The book was named a finalist for the 2008 Los Angeles Times Book Prize in History (to be announced after the Gazette went to press).  Writer and cultural critic Henry Louis Gates Jr., who directs Harvard University’s W.E.B. DuBois Institute for African and African American Research, called it “revelatory, daring, and ambitious.” Penn colleague Steven Hahn, the Ray F. and Jeanette P. Nichols Professor of History, whose A Nation Under Our Feet, on Southern Civil Rights, won the Pulitzer Prize, said it’s “one of the most important works on modern American history to appear in recent memory.” Not surprisingly for such groundbreaking work, Sweet Land of Liberty has also been met with uncertainty. Historian David L. Chappell  wrote in Newsday:

Sugrue’s lavish attention to extreme rhetoricians only occasionally distorts his story. More often, it spices it up—and his notes will lead skeptical readers to a more balanced view…The book covers more fresh ground than any history of race has in many years. Despite its occasional cheerleading tone, it opens up a lot of complexities and hard questions.

Because the book is so thoroughly researched—it occupied Sugrue and some of his graduate students for a decade—most often these questions don’t relate to content, but rather to issues of emphasis and impact. Which political movements deserve the most careful attention? Whose voices, yet unheard, require emphasis?

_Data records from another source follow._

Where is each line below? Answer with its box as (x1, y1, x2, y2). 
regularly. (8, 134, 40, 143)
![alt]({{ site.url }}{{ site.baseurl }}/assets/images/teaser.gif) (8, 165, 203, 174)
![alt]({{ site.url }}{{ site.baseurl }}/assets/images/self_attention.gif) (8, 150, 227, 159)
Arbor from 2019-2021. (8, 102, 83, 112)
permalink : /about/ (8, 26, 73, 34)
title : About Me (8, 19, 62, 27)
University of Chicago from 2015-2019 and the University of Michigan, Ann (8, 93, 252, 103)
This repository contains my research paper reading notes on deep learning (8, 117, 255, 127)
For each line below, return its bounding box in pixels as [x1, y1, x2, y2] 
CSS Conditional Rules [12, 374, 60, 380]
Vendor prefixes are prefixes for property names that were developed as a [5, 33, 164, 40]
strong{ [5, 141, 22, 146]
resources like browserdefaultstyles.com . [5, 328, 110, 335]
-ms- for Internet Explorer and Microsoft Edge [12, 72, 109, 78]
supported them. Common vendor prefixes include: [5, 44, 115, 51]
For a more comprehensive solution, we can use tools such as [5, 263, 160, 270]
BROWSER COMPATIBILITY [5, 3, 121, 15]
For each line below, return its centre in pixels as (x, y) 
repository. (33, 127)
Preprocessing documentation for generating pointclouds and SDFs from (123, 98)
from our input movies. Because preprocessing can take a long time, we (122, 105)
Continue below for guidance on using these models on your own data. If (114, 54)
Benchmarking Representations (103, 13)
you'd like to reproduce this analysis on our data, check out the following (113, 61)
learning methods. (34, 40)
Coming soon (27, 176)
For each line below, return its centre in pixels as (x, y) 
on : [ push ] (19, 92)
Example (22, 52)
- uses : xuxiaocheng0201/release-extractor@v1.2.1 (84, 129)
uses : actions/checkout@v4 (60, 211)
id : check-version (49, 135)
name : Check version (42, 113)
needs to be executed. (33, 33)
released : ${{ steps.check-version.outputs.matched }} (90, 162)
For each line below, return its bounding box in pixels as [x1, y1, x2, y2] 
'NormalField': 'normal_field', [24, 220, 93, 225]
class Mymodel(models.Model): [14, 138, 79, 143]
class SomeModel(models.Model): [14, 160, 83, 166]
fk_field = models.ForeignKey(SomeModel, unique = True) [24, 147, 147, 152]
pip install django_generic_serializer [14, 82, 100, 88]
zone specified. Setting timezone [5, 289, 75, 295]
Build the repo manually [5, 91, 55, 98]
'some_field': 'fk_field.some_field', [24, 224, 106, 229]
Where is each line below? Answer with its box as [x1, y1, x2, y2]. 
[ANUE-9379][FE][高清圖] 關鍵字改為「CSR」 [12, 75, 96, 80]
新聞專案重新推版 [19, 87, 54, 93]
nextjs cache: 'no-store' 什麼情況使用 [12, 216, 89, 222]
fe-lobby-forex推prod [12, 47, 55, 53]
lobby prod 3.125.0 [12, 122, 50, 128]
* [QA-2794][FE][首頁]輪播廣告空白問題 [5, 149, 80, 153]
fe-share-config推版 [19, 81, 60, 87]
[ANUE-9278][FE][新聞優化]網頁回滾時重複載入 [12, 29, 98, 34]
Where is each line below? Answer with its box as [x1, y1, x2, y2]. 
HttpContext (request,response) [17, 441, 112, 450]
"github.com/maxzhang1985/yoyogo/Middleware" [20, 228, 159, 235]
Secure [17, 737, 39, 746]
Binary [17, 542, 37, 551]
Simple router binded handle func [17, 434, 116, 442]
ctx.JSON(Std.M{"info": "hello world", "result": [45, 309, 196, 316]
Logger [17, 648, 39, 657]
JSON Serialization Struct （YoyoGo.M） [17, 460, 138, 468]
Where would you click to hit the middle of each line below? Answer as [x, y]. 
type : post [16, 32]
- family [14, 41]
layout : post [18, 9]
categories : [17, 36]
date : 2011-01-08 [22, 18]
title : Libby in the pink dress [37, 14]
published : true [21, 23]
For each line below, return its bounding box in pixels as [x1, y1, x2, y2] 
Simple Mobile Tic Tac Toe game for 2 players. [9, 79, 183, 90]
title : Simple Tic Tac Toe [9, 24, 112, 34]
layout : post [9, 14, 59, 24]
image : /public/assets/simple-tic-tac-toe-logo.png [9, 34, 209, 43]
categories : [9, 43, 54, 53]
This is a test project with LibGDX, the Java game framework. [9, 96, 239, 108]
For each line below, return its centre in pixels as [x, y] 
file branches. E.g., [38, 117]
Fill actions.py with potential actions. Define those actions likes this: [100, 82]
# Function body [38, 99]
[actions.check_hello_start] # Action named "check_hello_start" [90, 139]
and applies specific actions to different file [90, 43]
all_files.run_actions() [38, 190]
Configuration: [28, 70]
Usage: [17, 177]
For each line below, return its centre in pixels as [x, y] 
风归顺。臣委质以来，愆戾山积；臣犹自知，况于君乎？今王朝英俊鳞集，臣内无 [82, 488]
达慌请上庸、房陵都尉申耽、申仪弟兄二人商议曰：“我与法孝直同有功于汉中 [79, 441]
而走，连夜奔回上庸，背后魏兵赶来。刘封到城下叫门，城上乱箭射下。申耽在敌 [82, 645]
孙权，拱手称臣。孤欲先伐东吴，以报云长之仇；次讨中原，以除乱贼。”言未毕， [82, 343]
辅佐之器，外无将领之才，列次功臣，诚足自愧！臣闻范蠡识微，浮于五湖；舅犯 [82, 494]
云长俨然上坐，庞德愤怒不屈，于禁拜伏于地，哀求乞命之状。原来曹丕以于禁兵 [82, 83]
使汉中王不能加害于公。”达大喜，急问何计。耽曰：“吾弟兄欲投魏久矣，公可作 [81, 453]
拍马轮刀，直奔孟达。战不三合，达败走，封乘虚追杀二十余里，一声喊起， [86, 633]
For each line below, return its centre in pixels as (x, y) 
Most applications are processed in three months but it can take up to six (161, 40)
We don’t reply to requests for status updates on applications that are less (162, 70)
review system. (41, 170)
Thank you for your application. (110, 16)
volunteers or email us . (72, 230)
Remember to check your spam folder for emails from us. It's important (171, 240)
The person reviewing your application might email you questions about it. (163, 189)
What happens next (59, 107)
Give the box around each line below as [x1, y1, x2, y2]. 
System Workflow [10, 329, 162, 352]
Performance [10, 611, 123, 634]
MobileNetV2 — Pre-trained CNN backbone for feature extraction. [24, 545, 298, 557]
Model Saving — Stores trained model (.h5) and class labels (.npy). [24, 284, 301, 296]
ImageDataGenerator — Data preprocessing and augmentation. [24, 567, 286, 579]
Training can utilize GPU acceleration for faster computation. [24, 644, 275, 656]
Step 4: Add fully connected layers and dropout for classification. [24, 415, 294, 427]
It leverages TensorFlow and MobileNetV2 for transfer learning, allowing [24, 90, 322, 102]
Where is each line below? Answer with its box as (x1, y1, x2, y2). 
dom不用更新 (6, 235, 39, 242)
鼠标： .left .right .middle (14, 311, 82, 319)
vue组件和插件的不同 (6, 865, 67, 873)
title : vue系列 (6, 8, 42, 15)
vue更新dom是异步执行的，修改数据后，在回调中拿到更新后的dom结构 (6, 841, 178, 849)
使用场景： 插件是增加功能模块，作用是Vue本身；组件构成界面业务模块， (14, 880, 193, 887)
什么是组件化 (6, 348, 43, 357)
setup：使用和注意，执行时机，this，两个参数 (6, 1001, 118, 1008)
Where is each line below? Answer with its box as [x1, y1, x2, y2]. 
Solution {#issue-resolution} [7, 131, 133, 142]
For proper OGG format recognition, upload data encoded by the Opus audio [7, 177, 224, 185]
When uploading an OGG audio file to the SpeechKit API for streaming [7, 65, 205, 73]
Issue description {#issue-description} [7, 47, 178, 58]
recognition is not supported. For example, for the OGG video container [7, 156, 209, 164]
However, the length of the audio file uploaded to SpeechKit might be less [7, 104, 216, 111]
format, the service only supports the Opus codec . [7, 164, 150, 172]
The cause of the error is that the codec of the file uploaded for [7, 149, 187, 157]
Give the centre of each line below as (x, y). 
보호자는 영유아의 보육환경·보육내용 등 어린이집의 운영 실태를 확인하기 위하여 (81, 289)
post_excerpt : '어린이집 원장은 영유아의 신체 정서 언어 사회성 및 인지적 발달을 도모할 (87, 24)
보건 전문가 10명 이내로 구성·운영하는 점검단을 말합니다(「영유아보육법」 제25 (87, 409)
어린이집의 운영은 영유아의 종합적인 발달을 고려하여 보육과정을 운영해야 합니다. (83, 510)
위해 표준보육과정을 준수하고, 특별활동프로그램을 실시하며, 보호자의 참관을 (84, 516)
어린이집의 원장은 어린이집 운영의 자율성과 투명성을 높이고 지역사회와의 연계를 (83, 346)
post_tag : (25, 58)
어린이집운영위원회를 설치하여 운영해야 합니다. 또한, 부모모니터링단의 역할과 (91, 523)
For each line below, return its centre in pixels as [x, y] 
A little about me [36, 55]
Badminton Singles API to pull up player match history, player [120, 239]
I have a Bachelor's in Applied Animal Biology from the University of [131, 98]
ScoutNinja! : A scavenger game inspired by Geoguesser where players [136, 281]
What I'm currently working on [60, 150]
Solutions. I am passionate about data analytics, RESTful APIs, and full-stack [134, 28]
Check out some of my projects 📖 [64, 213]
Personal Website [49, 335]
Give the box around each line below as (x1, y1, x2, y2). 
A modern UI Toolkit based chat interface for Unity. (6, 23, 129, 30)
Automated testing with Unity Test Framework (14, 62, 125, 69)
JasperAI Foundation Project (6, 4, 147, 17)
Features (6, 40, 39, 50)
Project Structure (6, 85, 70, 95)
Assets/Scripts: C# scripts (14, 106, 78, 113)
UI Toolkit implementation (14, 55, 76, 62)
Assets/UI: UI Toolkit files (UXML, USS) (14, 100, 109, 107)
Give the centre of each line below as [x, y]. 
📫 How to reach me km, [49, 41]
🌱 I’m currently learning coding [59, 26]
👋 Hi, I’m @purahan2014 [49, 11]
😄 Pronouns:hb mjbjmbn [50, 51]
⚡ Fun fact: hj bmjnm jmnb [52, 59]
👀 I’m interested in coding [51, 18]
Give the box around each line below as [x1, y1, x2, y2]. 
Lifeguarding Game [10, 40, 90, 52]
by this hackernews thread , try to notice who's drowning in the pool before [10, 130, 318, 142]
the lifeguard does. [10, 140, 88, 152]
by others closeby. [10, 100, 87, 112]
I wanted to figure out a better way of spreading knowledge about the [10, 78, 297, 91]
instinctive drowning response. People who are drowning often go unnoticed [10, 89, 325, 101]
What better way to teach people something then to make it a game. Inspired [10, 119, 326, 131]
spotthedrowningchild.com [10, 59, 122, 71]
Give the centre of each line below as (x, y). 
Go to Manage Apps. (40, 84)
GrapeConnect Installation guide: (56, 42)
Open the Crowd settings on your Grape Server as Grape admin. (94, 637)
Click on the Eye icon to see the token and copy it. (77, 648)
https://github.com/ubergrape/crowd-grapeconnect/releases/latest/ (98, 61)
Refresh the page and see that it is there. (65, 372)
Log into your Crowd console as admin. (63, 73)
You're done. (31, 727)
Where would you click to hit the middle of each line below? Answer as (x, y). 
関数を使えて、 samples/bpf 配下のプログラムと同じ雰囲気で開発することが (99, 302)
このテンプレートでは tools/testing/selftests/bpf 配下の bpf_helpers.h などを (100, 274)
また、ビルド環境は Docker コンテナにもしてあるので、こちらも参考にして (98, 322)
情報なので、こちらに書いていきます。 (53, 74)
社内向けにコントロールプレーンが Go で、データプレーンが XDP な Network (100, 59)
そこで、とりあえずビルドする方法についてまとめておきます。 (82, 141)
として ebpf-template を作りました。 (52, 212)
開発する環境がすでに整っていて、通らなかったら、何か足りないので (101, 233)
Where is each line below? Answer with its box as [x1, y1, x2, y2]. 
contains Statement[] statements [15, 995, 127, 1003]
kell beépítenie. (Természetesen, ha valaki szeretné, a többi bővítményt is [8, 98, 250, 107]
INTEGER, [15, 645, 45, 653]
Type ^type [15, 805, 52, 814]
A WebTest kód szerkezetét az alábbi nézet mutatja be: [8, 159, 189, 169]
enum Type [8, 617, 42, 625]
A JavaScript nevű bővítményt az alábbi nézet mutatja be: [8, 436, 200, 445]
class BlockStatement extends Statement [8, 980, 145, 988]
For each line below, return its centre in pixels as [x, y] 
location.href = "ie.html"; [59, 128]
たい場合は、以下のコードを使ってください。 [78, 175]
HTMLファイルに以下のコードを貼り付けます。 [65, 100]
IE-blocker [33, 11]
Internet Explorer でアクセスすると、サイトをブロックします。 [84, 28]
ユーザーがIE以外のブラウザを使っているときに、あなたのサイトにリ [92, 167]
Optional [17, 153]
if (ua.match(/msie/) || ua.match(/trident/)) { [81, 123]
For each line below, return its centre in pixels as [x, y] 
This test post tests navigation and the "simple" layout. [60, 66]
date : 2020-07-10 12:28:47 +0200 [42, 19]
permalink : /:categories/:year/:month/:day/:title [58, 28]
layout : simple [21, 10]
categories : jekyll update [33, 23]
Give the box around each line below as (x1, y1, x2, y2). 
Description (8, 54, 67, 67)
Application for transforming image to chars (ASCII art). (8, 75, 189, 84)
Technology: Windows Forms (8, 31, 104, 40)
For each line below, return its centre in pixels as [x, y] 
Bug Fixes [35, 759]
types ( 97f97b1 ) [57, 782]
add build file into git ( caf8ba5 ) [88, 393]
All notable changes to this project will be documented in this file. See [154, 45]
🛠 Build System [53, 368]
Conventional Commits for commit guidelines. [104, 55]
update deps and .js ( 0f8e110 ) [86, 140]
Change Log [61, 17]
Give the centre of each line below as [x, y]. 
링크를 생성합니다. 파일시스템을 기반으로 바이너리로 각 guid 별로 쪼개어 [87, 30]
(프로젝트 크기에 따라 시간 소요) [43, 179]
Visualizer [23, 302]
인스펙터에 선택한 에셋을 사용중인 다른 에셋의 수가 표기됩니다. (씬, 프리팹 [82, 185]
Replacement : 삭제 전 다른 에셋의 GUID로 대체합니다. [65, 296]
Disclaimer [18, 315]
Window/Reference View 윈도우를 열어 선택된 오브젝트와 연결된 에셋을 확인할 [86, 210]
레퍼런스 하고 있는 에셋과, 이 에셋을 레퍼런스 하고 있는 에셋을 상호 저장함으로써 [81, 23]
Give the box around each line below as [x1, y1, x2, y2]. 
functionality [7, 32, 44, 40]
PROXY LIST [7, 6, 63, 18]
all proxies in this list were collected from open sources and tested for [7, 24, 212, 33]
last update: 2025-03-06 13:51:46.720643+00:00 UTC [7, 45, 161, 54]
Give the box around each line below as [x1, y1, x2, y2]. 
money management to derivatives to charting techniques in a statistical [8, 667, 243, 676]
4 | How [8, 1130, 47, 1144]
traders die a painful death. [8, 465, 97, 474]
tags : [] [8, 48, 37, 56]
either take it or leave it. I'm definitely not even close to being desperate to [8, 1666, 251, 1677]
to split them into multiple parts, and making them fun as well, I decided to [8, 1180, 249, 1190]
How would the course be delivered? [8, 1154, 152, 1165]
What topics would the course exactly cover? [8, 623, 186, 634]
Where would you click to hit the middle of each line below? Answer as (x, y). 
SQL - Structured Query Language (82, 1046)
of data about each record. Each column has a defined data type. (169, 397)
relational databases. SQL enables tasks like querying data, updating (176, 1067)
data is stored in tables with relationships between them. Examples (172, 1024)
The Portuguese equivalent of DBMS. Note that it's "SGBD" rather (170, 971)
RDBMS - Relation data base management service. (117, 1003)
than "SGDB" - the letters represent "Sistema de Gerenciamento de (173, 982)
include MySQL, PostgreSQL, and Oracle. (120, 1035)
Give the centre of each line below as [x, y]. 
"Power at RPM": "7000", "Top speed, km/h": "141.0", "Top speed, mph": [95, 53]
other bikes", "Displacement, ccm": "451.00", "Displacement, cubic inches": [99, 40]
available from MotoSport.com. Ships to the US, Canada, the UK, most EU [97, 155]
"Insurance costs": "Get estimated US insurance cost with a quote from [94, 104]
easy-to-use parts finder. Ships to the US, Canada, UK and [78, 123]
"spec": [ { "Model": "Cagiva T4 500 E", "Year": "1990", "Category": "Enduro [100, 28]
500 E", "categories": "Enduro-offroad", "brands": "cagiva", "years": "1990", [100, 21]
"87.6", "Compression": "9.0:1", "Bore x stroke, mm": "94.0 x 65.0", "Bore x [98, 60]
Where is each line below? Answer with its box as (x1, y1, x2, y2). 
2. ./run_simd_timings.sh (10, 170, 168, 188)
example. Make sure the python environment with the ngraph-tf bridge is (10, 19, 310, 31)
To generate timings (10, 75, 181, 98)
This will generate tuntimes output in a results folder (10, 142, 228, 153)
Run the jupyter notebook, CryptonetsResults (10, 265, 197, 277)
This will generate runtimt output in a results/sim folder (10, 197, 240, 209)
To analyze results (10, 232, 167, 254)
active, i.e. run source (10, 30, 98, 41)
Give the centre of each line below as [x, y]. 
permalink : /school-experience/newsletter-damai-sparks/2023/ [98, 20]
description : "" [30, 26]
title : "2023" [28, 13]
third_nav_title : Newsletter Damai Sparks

My walk with Sugrue had begun at the top of the Mount Airy shopping district on Germantown Avenue. Extending some 12 miles from the Delaware River through the heart of North Philadelphia at Broad and Erie, to Nicetown, Germantown, Mount Airy, and then Chestnut Hill at Philadelphia’s northwest border (and beyond, into Montgomery County), Germantown Avenue is one of the longest and oldest urban streets in the nation, Lenape trail cum German Quaker trade route to the mother city.
“When I walk around I see the taken-for-granted,” Sugrue explains. “I don’t see the street just as buildings and people but the embodiment of political and economic forces. But I also have different ways of encountering space. When I get to the Northeast [the once homogenous part of Philadelphia largely developed in the 1950s and ’60s], I marvel at heterogeneity: the old Jewish delis, the Brazilian places on Castor Avenue, the Vietnamese cafes. It’s a relatively banal urban landscape. It’s ugly. But the diversity makes it interesting.”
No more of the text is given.